# Epic Redfish Schools!



## dcalbert (May 17, 2006)

Best day ever from the skiff! This one minute video is why I'm addicted! Enjoy!


----------



## pocjetty (Sep 12, 2014)

Daaaang....lookit that! Nice vid.


----------



## SaltwaterSlick (Jun 11, 2012)

Awesome video!! That is a buggy-whipper's dream right there!!


----------



## saltaholic (Feb 19, 2005)

Gotta love trinity bay!! Great trip


----------



## charlie23 (Jan 11, 2005)

saltaholic said:


> Gotta love trinity bay!! Great trip


and you know this is trinity bay from....?


----------



## deckid (Jul 25, 2011)

Nice, look like school was in that day, just pick the one you want and it's on..


----------



## dirtdobber (Jun 23, 2009)

Nice!


----------



## Bull Minnow (May 28, 2004)

That's awesome.


----------



## Blk Jck 224 (Oct 16, 2009)

*Redfish*

Nice...We didn't find schools that big yesterday, but still got five sight casting to them.


----------



## joe_k (Nov 6, 2017)

I don't think I would have had the restraint to put down my rod to start recording! Great video.


----------



## dcalbert (May 17, 2006)

joe_k said:


> I don't think I would have had the restraint to put down my rod to start recording! Great video.


Thanks! I caught my share prior to putting the rod down.


----------



## AggieFisher2011 (Nov 22, 2017)

Would love to see that my next time out


----------



## dcalbert (May 17, 2006)

Blk Jck 224 said:


> Nice...We didn't find schools that big yesterday, but still got five sight casting to them.

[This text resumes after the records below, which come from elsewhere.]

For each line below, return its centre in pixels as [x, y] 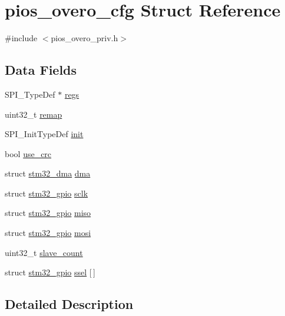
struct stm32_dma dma [48, 173]
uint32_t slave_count [44, 252]
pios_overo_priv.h [84, 38]
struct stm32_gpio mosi [48, 233]
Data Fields [41, 70]
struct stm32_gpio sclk [47, 193]
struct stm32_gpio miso [48, 213]
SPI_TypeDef [30, 94]
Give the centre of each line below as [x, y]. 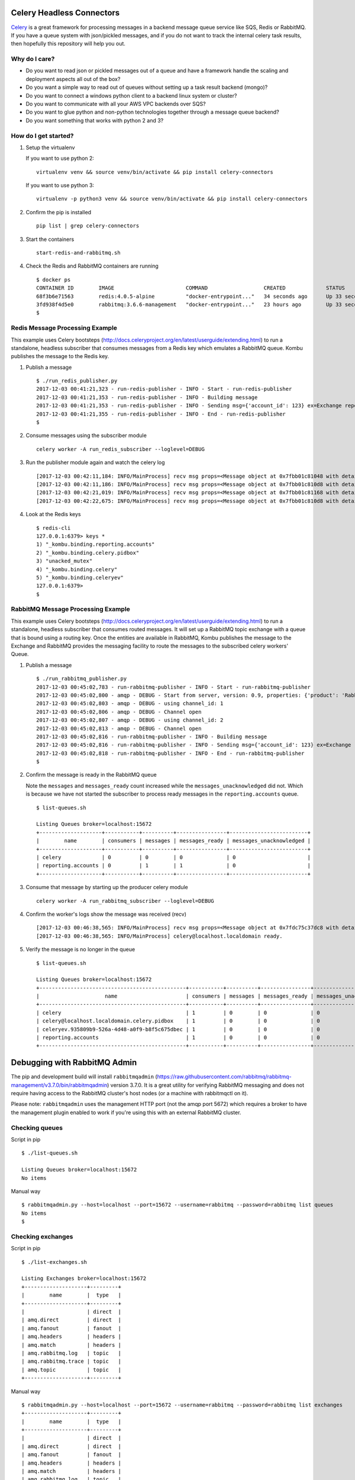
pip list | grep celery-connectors [88, 226]
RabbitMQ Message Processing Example [70, 609]
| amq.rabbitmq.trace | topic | [71, 1361]
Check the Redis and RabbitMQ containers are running [92, 266]
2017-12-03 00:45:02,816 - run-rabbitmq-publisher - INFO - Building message [152, 736]
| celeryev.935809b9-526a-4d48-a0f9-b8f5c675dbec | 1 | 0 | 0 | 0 [178, 1029]
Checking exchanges [42, 1236]
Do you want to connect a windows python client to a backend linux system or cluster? [131, 95]
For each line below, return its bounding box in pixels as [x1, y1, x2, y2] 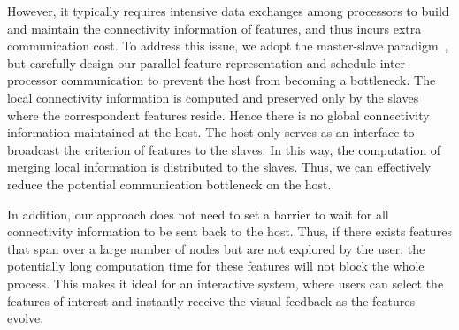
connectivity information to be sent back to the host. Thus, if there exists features [7, 222, 453, 241]
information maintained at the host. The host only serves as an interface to [7, 123, 415, 142]
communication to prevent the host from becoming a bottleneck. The [61, 71, 436, 89]
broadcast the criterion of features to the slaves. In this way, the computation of [7, 140, 441, 158]
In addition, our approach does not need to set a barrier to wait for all [7, 204, 389, 223]
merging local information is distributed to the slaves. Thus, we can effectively [7, 157, 432, 176]
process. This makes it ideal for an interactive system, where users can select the [7, 273, 444, 292]
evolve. [7, 309, 44, 327]
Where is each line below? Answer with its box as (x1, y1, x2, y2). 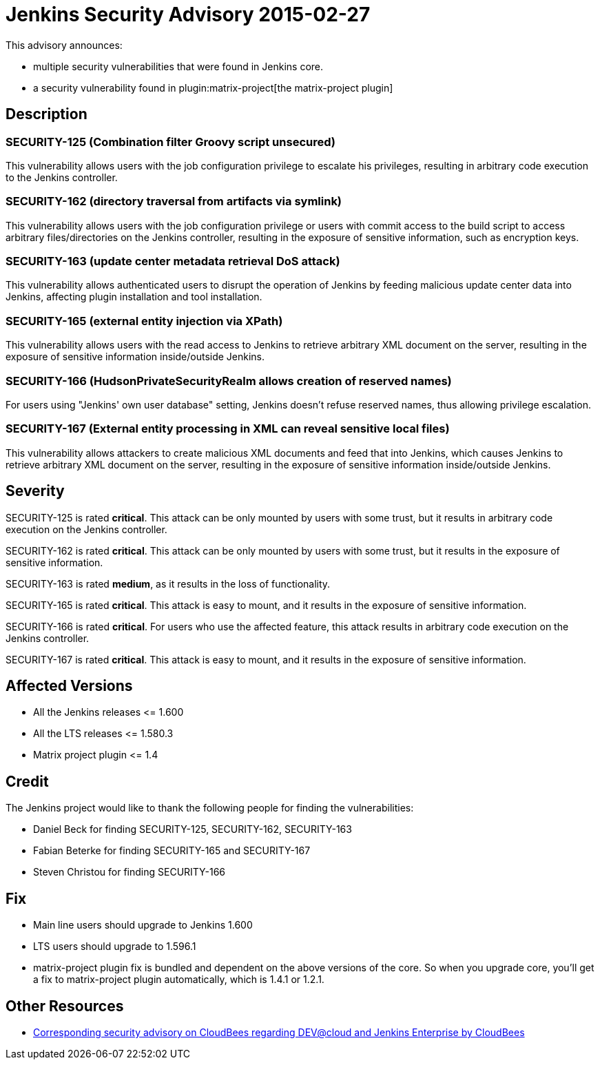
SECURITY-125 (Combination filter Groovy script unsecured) (6, 134, 335, 149)
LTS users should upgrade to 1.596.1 (33, 940, 196, 953)
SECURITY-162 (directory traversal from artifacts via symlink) (6, 194, 342, 209)
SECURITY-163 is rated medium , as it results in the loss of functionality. (6, 577, 331, 590)
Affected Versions (6, 676, 133, 694)
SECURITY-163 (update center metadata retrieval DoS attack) (6, 254, 340, 269)
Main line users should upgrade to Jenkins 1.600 (33, 919, 253, 931)
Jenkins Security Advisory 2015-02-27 (6, 3, 371, 26)
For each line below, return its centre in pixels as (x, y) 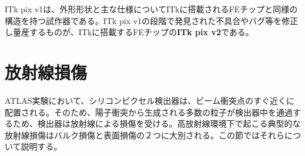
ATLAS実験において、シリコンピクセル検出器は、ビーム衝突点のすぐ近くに (150, 100)
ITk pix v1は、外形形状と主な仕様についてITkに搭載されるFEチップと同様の (151, 9)
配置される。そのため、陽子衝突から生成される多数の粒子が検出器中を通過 (149, 112)
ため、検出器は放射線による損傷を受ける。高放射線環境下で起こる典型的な (157, 123)
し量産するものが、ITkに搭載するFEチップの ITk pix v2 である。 (129, 32)
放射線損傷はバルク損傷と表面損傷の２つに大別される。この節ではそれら (145, 135)
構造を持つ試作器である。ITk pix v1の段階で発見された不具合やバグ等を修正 (152, 20)
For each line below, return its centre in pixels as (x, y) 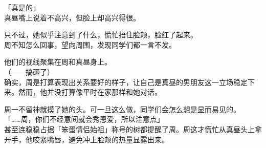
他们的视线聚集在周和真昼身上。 (58, 62)
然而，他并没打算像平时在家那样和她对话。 (90, 92)
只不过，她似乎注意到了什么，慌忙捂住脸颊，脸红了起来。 (101, 35)
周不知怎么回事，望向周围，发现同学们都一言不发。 (90, 44)
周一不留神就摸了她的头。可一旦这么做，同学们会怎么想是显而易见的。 (122, 109)
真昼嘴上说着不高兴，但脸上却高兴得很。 (72, 17)
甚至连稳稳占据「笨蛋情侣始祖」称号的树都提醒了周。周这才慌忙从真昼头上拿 (133, 129)
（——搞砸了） (29, 71)
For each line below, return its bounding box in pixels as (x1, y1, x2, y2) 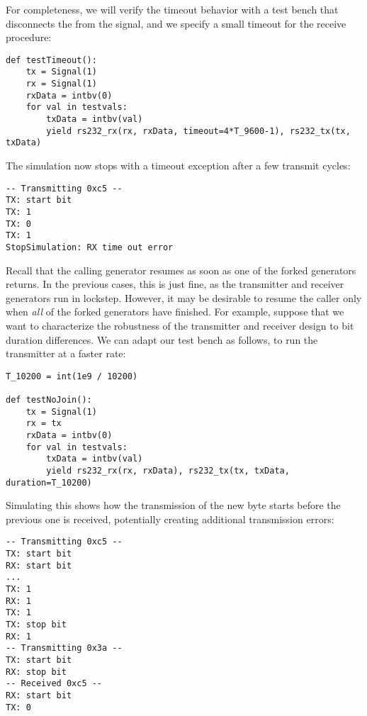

No better feeling than watching them eat!!! That's why we do what we do!


----------



## Zeitgeist (Nov 10, 2011)

I like the editing job!


----------



## Hawglife (Mar 9, 2014)

That is great, I especially love the slowed down portions showing the shrimp fleeing their demise!


----------



## WillieT (Aug 25, 2010)

Great video. Thanks for sharing.


----------